Oggi, invece, scrivo e dico convintamente:

la disfunsione è certamente cosa voluta, essa genera un extra-gettito vigliaccamente sottratto, quindi RUBATO, dalle tasche dei contribuenti onesti, i quali, in un primo tempo, riconoscendo la tardività del versamento, sanano spontaneamente l'intempestività, ricorrendo all'istituto apposito del Ravvedimento operoso, ma dopo, in un secondo momento, ricevendo l'addebito truffaldino con Comunicazione ufficiale dell'Ade, versano (e non dovrebbero farlo), anche fidandosi, quanto loro viene richiesto ILLEGITTIMAMENTE, a volte, anche, per non essere costretti a perdere tempo (e soldi) a richiedere il giusto annullamento, datosi che la regolarizzazione era già avvenuta contestualmente al versamento tardivo del tributo.

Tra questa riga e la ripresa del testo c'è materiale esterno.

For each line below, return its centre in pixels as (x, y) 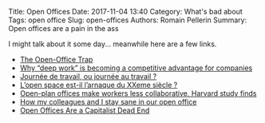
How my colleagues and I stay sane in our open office (108, 102)
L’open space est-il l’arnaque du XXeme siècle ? (99, 85)
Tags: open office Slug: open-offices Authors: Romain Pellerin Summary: (128, 20)
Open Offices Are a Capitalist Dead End (85, 110)
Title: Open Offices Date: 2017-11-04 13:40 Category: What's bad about (126, 12)
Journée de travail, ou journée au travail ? (88, 76)
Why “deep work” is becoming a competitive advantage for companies (136, 68)
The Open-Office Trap (56, 60)
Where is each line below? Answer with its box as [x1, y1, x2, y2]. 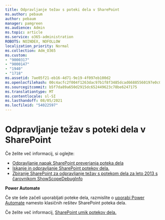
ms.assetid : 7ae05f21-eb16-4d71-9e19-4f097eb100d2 [5, 75, 111, 80]
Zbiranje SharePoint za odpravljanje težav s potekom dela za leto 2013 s [12, 170, 158, 176]
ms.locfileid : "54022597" [5, 103, 58, 108]
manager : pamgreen [5, 21, 43, 26]
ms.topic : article [5, 30, 43, 35]
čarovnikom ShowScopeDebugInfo [12, 175, 83, 181]
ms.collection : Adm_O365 [5, 48, 56, 53]
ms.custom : [5, 52, 27, 58]
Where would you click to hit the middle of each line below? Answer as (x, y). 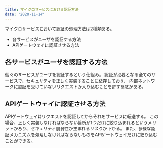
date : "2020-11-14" (25, 14)
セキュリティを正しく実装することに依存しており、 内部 (82, 81)
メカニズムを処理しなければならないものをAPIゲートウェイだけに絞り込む (83, 135)
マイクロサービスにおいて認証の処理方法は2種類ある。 (60, 29)
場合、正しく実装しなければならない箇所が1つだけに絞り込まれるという (76, 123)
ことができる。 (20, 141)
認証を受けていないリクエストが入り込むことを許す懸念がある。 (82, 87)
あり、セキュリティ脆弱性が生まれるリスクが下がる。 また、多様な (84, 129)
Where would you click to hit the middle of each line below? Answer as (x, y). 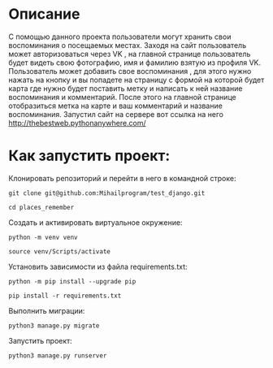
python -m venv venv (43, 237)
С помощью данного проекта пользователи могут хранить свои (120, 37)
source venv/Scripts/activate (60, 251)
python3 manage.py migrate (54, 326)
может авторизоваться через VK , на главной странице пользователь (130, 54)
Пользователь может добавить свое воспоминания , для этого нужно (130, 71)
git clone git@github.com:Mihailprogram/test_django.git (107, 193)
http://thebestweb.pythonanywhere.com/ (77, 123)
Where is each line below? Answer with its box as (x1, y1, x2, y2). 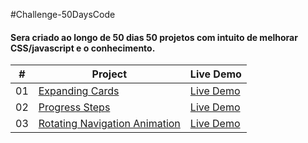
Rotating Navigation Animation (38, 117, 181, 131)
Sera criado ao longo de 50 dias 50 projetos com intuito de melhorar (10, 31, 298, 43)
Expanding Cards (38, 84, 120, 98)
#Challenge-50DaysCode (10, 9, 116, 20)
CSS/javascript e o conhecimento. (10, 42, 156, 54)
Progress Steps (38, 100, 111, 114)
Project (91, 67, 128, 81)
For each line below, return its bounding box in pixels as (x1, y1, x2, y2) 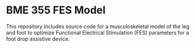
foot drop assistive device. (6, 35, 70, 42)
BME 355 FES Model (6, 4, 106, 17)
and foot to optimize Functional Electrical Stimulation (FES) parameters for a (6, 29, 189, 36)
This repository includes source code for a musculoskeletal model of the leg (6, 23, 190, 30)
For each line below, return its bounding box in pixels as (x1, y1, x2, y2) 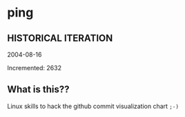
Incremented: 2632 (7, 64, 62, 72)
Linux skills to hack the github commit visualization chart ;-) (7, 102, 179, 110)
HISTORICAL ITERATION (7, 32, 113, 44)
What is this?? (7, 84, 70, 96)
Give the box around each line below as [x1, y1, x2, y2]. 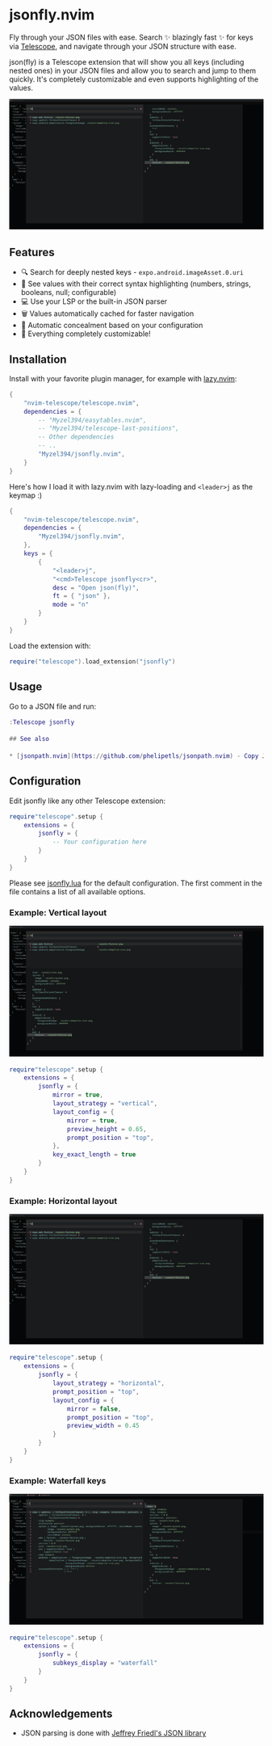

Una domanda sorge spontanea:
quanto incassa - furbescamente - l'Erario da questo (in)volontario errore?
Questi avvisi hanno cura di portare la data effettiva del versamento tardivo, quindi, va da sé, che questa venga correttamente individuata dal sistema informatico in uso dell'Ade, ma, lo stesso, inspiegabilmente, non individua, di contro, i contestuali codici tributo, sia per sanzioni, che per interessi da Ravvedimento, presenti nella stessa delega di pagamento ... 🤔
(e qui stendo un velo pietoso, ... e, SCHIFANDOMI nel profondo, non intendo dilungarmi a parlare dell"art 2041 c.c. sull'indebito/illegittimo arricchimento ...)

VERGOGNA, VERGOGNA, VERGOGNA !!

30/10/2024

- Se l'Agenzia Entrate non ha alcun rispetto per i commercialisti, occorre necessariamente rispondere con forza per le rime!

Lo dico con assoluto rispetto dei ruoli e delle esigenze di tutte le parti, ma il rispetto deve essere reciproco, altrimenti ... guerra aperta!
"U rispettu è misuratu, cu lu porta, l'havi purtatu", così recita un vecchio e saggio detto popolare.
È di questi giorni l'ennesima vertenza della nostra categoria, che lamenta le improvvide scadenze fiscali, notevolmente appesantite dal Concordato Preventivo Biennale - CPB -.
Già dall'apparizione dell'Istituto straordinario, accorpato nei moduli dichiarativi, la nostra categoria ha manifestato le molte perplessità, ma l'Amministrazione Finanziaria è rimasta sorda a ogni nostra richiesta ben motivata, emanando, inoltre, chiarimenti essenziali fino ad ieri - antivigilia della scadenza fissata - (chissà se ne arriveranno ancora altri ...).
A questo quadro assurdo, se non grottesco, si assommano disservizi su invii telematici che vengono scartati con motivazioni fuori da ogni logica, costringendo ad ulteriore perdita di tempo gli increduli e perplessi professionisti, nonché alle numerose difficoltà di collegamento, laddove il sistema non riconosce financo le credenziali !
Basta! Adesso avete rotto tutto ciò che si poteva rompere!
Se deve essere guerra, guerra sia, anche fuori dagli schemi previsti.